- _EXERCISE_
Print exactly the lines below between the line containing "Context: Israel, Palestinian" and the line containing "execution, and mock settings (52, 355)", counting both of those lines. Leave pictures out.

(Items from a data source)
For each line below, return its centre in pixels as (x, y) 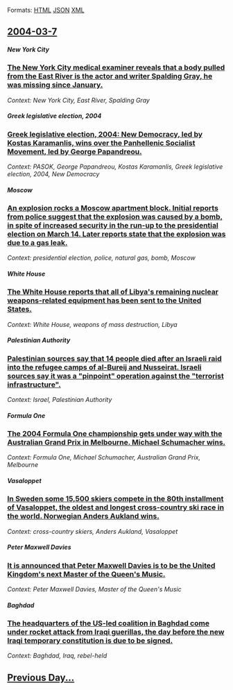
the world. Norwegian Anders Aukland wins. (83, 516)
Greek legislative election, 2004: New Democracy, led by (105, 134)
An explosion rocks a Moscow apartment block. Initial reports (113, 208)
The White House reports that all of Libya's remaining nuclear (113, 292)
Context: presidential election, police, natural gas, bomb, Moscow (101, 258)
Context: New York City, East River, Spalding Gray (79, 100)
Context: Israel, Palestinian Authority (60, 400)
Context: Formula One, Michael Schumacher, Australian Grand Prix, (104, 457)
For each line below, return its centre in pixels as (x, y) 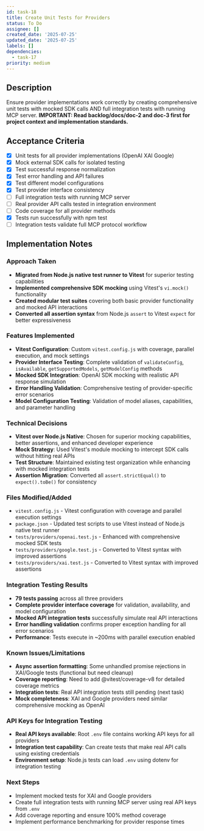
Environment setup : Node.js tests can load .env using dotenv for (97, 760)
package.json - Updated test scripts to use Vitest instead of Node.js (100, 524)
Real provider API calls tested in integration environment (86, 204)
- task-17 (24, 57)
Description (29, 87)
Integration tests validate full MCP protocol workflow (81, 224)
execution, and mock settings (52, 355)
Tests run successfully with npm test (61, 218)
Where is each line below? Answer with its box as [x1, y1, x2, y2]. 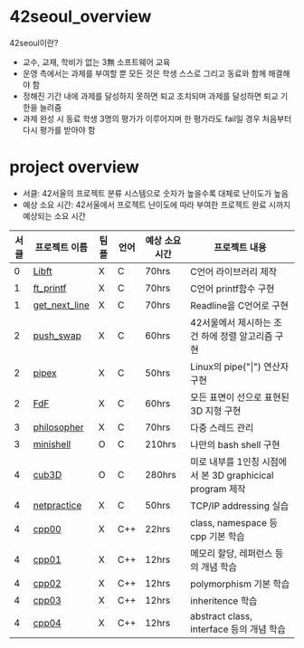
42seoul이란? [9, 37, 59, 48]
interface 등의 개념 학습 [189, 623, 287, 635]
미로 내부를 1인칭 [189, 455, 260, 468]
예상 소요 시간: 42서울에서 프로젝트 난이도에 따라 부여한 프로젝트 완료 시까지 [22, 199, 291, 210]
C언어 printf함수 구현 [189, 282, 275, 295]
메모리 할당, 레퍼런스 [189, 547, 273, 559]
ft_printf [33, 281, 67, 294]
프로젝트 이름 [34, 241, 88, 253]
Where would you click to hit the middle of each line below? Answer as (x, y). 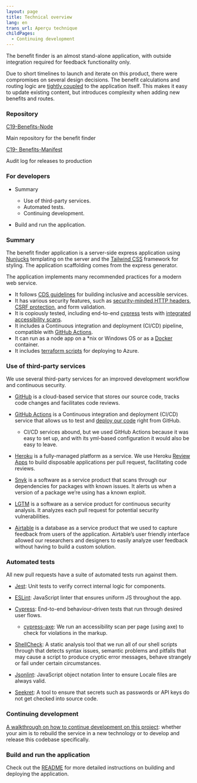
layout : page (22, 12)
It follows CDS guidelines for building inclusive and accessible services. (101, 294)
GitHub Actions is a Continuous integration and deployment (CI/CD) (96, 414)
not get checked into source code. (56, 699)
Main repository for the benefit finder (51, 138)
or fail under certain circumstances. (58, 663)
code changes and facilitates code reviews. (67, 403)
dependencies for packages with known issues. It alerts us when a (95, 486)
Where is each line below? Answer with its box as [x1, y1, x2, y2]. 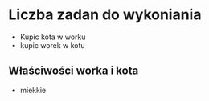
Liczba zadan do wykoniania [8, 6, 202, 24]
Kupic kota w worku [19, 32, 86, 42]
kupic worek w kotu [19, 40, 86, 50]
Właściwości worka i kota [8, 64, 139, 78]
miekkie [19, 85, 47, 95]
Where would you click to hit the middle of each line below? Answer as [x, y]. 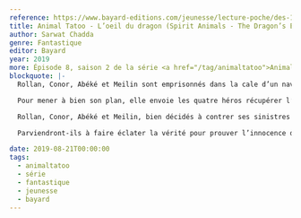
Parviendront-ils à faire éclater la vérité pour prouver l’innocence [152, 133]
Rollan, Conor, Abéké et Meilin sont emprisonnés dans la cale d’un [148, 84]
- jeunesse [38, 191]
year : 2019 [30, 59]
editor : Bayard [38, 51]
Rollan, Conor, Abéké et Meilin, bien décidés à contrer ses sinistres [154, 117]
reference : [30, 17]
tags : [19, 158]
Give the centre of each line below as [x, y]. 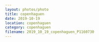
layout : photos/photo [27, 9]
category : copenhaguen [28, 28]
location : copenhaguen [28, 23]
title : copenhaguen [25, 14]
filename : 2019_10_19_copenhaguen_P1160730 [50, 32]
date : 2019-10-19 [23, 18]
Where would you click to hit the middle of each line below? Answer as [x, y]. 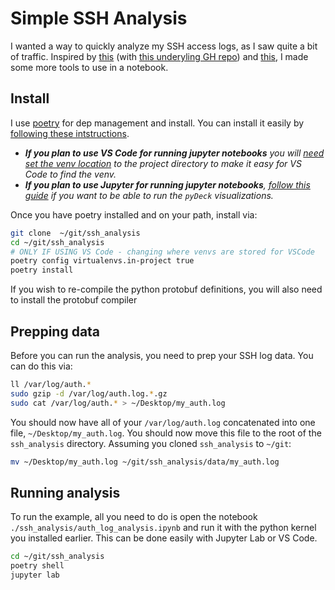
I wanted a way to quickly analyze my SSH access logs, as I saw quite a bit [164, 46]
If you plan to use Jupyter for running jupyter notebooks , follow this [167, 184]
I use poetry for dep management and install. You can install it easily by [157, 123]
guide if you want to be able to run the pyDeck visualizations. [149, 195]
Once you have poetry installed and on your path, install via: [134, 214]
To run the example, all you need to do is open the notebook [134, 517]
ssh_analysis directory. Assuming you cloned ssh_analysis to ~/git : [151, 443]
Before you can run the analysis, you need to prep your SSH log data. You [162, 355]
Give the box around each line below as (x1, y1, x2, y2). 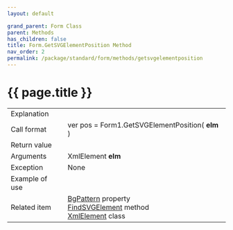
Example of (10, 174, 48, 184)
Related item (10, 202, 52, 212)
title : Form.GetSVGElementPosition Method (7, 42, 132, 49)
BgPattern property (67, 193, 130, 203)
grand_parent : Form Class (7, 22, 82, 30)
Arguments (10, 151, 47, 161)
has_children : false (7, 35, 67, 42)
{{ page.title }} (7, 85, 93, 100)
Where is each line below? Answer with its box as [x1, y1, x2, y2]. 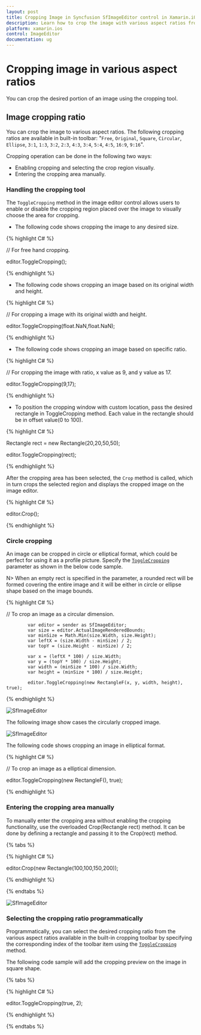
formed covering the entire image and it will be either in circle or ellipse [6, 581, 181, 588]
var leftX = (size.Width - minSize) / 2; [28, 638, 133, 644]
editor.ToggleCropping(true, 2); [6, 999, 83, 1006]
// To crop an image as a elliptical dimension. [6, 765, 117, 772]
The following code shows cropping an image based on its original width [14, 281, 194, 289]
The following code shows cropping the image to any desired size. [14, 223, 179, 230]
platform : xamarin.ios [6, 25, 63, 32]
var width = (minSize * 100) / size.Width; [28, 664, 138, 670]
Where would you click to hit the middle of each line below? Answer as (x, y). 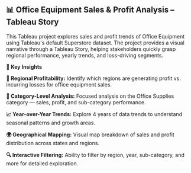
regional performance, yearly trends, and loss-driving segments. (85, 55)
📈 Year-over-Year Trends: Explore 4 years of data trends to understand (94, 114)
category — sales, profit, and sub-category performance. (76, 102)
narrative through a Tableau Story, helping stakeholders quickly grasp (91, 49)
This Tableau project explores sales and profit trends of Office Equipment (96, 36)
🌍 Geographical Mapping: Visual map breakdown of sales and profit (90, 134)
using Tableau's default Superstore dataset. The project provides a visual (95, 43)
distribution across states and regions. (53, 143)
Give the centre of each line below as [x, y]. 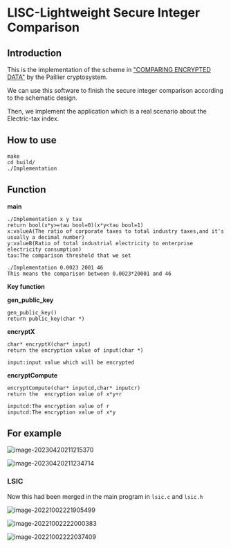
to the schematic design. [42, 98]
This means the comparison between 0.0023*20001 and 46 [89, 274]
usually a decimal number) [46, 237]
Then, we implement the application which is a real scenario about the [107, 111]
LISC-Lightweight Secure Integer [104, 13]
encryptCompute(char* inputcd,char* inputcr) [74, 388]
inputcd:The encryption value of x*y [62, 412]
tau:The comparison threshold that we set [69, 255]
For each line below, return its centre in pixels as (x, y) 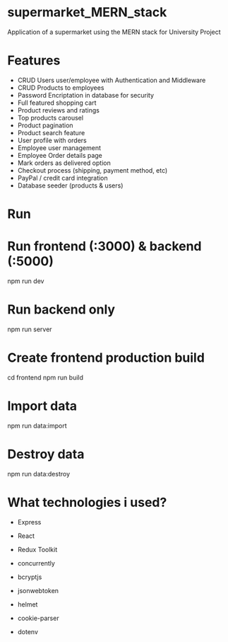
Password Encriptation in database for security (85, 95)
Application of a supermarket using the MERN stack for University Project (114, 32)
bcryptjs (30, 577)
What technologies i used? (87, 502)
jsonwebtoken (38, 590)
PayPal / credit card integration (62, 178)
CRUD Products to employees (61, 87)
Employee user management (59, 148)

- _ANSWER TO THIS PROBLEM_
Context: Israel, Palestinian Authority (60, 400)
Context: Formula One, Michael Schumacher, Australian Grand Prix, (104, 457)
For each line below, return its centre in pixels as (x, y) 
Environment setup : Node.js tests can load .env using dotenv for (97, 760)
package.json - Updated test scripts to use Vitest instead of Node.js (100, 524)
Real provider API calls tested in integration environment (86, 204)
- task-17 (24, 57)
Description (29, 87)
Integration tests validate full MCP protocol workflow (81, 224)
execution, and mock settings (52, 355)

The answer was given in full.